• _What to work on_: Print this span of the material below exactly: the line with "hfov_deg=61.4. Metres; depth", the line with "What did I point at with (694, 410)?", and every line between them, but nothing else.

• _Listed records_:
§
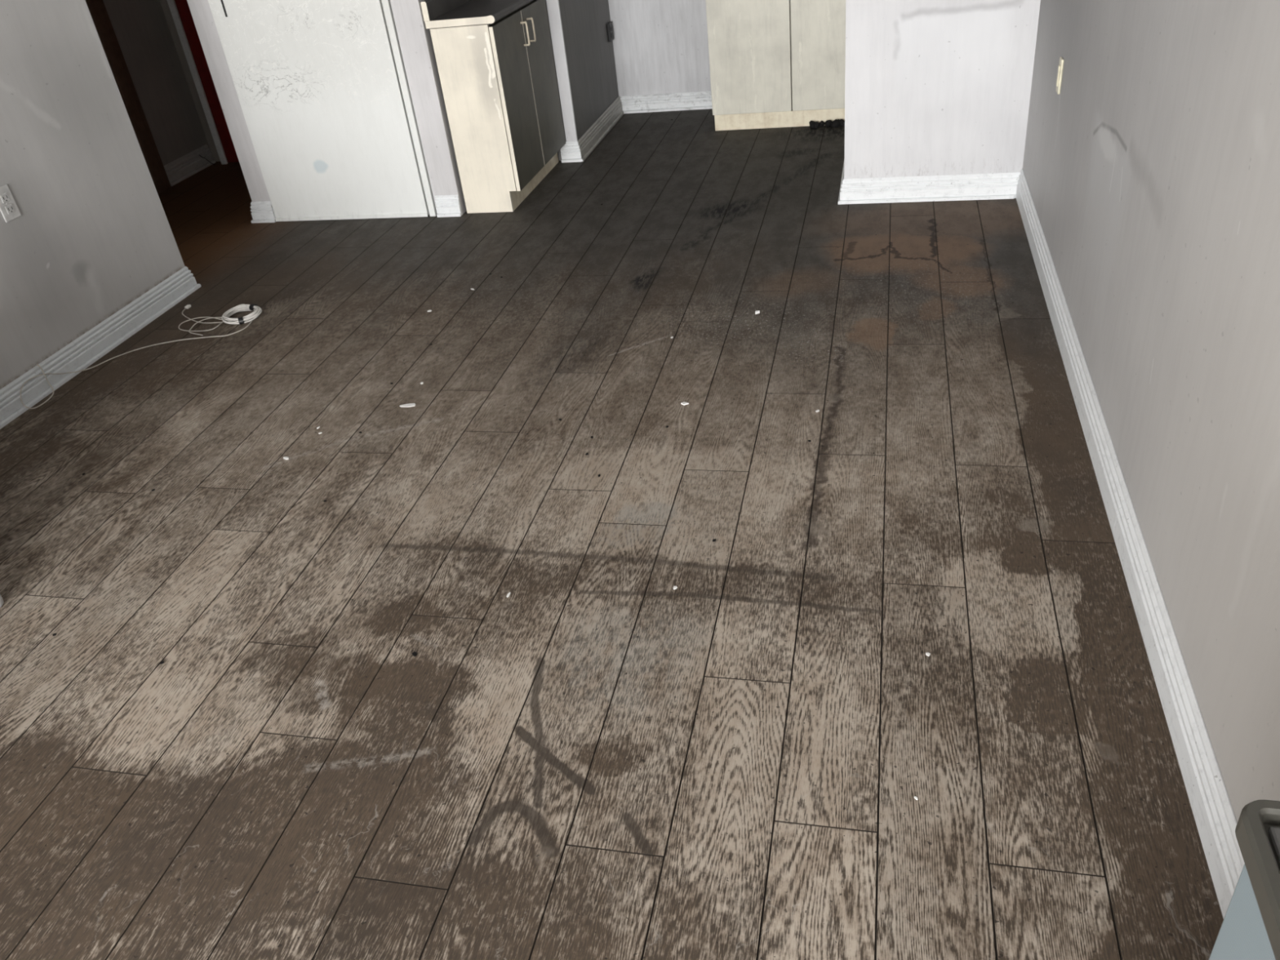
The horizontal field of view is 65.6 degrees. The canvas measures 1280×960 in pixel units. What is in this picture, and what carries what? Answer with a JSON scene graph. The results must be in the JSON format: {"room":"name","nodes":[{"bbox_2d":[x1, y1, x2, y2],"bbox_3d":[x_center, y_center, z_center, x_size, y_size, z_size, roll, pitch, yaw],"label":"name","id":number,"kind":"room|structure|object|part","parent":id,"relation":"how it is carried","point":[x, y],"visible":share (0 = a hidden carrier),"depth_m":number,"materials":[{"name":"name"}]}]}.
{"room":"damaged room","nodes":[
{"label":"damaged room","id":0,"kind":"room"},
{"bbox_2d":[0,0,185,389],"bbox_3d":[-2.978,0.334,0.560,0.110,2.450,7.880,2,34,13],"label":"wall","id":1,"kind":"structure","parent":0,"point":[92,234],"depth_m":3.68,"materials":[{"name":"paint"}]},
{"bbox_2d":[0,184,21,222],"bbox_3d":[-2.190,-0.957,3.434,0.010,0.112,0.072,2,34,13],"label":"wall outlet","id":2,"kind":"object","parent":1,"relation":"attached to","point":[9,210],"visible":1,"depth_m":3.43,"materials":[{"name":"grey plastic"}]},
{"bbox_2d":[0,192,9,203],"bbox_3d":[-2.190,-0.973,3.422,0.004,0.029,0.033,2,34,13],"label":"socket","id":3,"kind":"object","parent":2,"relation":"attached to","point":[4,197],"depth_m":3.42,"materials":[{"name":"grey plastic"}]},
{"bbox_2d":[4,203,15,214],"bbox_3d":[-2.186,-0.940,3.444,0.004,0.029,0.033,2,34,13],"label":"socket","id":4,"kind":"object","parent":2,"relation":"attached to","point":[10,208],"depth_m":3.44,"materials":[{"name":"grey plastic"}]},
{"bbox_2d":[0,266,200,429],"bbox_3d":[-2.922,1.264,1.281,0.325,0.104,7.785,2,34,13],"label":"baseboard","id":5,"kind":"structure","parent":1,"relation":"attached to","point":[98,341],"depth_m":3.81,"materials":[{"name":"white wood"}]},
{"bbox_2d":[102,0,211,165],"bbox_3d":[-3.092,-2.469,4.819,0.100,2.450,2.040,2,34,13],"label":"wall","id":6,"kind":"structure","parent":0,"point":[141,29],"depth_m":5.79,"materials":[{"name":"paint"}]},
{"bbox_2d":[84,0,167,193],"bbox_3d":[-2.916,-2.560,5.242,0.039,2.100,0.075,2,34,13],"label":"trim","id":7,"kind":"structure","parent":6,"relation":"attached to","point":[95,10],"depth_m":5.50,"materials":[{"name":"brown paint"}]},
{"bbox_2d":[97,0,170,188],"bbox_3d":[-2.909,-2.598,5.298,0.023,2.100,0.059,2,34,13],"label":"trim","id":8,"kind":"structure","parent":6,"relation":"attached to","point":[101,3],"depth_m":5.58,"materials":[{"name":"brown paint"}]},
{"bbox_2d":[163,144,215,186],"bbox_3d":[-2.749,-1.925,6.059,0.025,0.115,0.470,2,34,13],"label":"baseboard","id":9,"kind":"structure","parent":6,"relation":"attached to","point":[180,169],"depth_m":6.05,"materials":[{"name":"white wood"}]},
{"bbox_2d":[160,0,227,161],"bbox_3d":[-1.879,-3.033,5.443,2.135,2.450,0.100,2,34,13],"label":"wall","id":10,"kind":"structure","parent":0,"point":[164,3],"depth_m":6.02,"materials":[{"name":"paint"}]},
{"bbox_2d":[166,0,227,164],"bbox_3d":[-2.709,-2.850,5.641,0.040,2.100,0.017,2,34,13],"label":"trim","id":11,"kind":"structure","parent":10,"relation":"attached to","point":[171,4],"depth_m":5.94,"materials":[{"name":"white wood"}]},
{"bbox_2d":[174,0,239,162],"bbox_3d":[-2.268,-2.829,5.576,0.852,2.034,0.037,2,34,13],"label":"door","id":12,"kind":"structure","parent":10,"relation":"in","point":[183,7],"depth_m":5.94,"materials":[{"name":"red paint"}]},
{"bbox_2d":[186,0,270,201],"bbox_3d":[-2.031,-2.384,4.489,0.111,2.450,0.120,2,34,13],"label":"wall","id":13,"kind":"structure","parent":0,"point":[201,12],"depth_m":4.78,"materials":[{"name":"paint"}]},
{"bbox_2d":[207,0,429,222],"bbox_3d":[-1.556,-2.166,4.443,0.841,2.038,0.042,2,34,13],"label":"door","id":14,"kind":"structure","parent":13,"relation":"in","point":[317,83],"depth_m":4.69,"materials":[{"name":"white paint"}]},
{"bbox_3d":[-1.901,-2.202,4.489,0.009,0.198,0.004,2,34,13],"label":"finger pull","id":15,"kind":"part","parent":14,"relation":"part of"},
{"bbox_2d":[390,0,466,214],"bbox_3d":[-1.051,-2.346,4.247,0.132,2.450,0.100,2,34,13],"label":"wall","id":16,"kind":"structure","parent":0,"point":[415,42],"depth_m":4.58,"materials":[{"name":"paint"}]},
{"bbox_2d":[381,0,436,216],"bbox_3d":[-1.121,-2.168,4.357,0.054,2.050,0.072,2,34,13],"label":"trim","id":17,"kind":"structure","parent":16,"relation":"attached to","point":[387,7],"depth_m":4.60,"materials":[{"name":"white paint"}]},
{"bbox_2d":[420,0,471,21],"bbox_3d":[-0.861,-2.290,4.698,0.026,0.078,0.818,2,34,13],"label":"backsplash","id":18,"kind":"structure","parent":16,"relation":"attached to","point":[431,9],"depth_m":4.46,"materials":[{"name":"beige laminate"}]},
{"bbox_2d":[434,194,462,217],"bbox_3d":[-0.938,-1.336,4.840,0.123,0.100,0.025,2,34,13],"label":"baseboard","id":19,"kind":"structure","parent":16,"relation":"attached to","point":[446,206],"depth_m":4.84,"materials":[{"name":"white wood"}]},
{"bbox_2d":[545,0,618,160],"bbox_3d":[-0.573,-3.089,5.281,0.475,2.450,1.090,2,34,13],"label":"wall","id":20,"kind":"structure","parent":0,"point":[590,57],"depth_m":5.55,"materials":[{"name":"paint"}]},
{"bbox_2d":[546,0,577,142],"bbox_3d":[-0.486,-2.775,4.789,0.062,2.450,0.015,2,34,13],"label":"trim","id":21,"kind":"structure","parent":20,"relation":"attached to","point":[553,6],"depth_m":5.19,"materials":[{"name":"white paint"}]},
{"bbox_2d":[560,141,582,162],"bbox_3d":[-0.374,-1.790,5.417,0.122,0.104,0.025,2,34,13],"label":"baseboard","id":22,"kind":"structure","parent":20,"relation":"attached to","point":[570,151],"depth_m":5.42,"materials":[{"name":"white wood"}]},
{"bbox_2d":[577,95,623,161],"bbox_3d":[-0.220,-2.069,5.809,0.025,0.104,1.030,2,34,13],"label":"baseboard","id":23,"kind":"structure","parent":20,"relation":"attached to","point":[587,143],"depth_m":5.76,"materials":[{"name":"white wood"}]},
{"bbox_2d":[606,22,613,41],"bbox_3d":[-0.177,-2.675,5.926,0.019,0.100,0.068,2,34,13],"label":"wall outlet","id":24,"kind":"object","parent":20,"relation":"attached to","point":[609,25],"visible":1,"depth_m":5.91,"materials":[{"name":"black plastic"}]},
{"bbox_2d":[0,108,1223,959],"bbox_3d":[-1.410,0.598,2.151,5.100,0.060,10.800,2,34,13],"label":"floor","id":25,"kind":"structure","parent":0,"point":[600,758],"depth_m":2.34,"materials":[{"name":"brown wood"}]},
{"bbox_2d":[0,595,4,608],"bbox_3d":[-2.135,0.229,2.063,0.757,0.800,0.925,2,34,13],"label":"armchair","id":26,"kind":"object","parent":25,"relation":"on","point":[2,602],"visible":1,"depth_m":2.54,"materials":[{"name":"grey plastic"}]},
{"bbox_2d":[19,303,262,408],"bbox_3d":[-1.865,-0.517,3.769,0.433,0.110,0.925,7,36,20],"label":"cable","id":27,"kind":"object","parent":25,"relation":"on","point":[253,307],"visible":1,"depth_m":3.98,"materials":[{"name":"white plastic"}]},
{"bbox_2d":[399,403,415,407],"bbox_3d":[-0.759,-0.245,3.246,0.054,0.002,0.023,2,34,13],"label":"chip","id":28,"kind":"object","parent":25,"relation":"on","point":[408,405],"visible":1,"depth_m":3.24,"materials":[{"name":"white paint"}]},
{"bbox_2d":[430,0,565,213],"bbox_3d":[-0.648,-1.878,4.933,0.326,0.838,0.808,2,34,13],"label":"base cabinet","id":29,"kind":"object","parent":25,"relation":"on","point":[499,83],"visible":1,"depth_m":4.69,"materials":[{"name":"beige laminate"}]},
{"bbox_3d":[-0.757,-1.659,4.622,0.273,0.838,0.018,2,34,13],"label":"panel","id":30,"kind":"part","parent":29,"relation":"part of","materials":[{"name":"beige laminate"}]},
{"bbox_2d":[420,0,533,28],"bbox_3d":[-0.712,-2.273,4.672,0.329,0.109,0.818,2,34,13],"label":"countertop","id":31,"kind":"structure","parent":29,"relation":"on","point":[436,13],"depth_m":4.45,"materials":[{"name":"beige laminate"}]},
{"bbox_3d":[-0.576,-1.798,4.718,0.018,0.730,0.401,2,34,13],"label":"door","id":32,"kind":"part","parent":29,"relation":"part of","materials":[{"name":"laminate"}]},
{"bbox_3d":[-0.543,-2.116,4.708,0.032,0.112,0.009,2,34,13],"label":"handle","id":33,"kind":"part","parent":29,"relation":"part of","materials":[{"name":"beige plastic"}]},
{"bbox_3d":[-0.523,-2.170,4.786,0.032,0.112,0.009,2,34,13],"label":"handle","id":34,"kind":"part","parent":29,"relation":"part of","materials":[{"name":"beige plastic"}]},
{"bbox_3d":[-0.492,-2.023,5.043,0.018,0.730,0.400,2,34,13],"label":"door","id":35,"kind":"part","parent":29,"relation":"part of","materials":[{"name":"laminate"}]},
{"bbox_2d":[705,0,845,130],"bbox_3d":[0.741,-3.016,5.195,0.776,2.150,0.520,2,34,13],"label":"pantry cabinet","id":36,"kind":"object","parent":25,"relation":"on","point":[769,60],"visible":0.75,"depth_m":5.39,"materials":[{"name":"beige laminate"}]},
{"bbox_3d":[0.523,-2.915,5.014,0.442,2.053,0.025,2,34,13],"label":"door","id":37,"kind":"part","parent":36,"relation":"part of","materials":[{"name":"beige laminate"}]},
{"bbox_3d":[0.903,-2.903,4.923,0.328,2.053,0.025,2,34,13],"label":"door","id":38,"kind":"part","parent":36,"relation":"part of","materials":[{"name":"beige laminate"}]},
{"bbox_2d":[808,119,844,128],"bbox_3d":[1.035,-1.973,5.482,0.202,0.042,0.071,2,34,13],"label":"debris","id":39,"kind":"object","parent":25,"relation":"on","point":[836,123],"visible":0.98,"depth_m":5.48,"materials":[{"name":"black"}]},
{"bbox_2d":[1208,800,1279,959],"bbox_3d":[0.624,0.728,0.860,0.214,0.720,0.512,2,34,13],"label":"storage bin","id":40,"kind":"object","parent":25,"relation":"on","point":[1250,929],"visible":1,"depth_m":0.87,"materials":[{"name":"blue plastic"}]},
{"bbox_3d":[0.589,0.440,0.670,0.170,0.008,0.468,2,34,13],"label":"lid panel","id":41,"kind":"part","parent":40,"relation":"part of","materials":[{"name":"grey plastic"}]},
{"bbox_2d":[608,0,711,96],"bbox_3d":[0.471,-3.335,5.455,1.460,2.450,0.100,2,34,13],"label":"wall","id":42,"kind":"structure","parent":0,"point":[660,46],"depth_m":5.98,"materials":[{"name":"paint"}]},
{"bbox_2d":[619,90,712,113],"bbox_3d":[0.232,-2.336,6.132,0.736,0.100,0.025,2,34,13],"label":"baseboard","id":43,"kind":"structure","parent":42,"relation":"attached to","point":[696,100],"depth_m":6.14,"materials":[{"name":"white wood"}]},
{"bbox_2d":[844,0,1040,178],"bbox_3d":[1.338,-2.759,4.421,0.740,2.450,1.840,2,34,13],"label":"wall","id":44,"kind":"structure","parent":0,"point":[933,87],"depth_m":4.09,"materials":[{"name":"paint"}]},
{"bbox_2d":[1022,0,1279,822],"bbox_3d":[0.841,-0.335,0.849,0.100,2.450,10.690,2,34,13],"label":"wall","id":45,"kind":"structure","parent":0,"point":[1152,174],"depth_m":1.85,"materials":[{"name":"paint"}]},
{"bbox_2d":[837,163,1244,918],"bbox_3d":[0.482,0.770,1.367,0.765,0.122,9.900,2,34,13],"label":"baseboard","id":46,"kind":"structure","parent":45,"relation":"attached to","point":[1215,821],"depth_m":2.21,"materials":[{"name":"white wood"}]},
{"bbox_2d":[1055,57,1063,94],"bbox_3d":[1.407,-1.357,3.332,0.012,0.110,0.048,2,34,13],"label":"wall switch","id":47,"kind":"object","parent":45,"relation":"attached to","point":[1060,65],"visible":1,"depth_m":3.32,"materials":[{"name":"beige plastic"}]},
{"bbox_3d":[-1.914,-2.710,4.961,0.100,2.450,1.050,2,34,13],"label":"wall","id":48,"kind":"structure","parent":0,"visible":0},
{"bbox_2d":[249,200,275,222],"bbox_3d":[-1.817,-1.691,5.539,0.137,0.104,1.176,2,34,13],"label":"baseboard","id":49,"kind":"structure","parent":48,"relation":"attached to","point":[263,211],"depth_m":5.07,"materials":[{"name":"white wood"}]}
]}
§
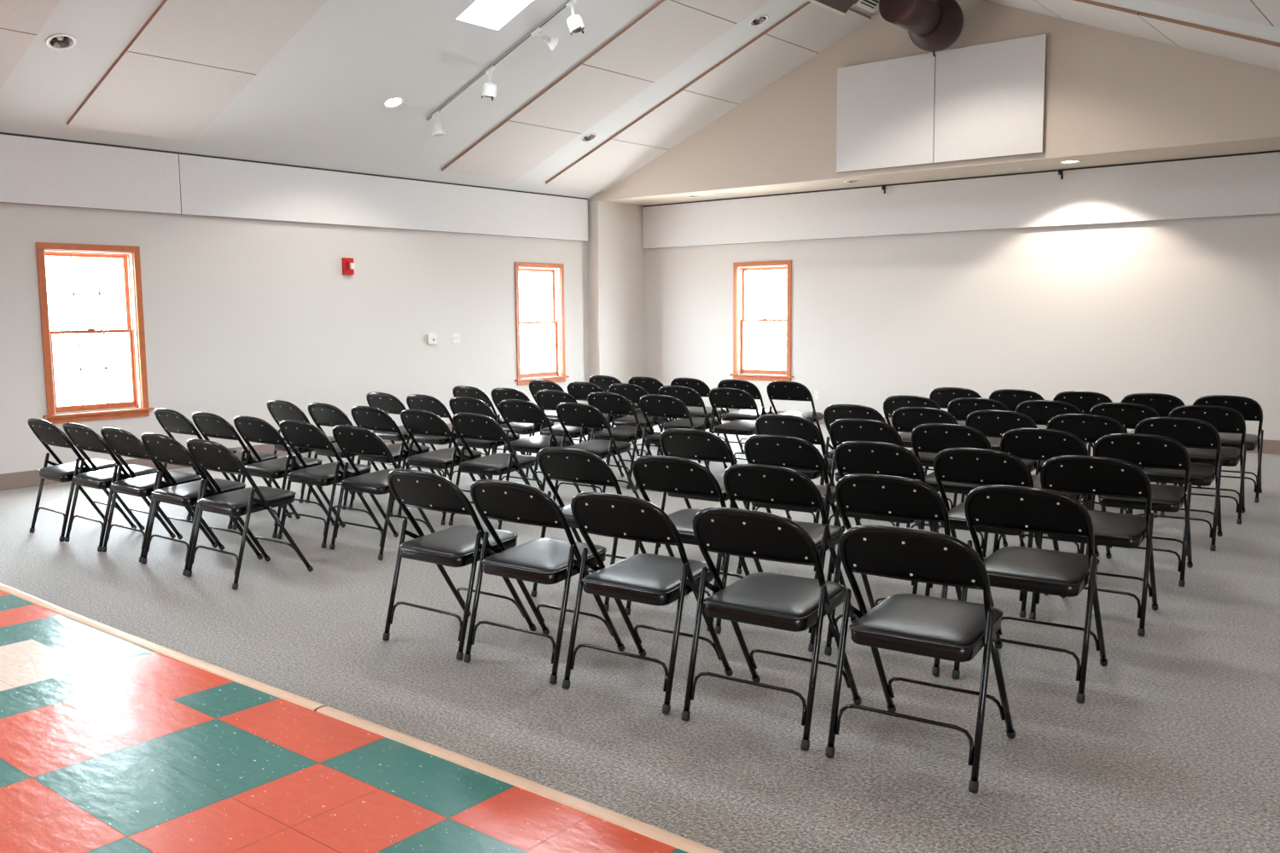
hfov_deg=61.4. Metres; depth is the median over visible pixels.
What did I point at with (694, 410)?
§
• _Your response_:
hfov_deg=61.4. Metres; depth is the median over visible pixels.
What did I point at with (694, 410)?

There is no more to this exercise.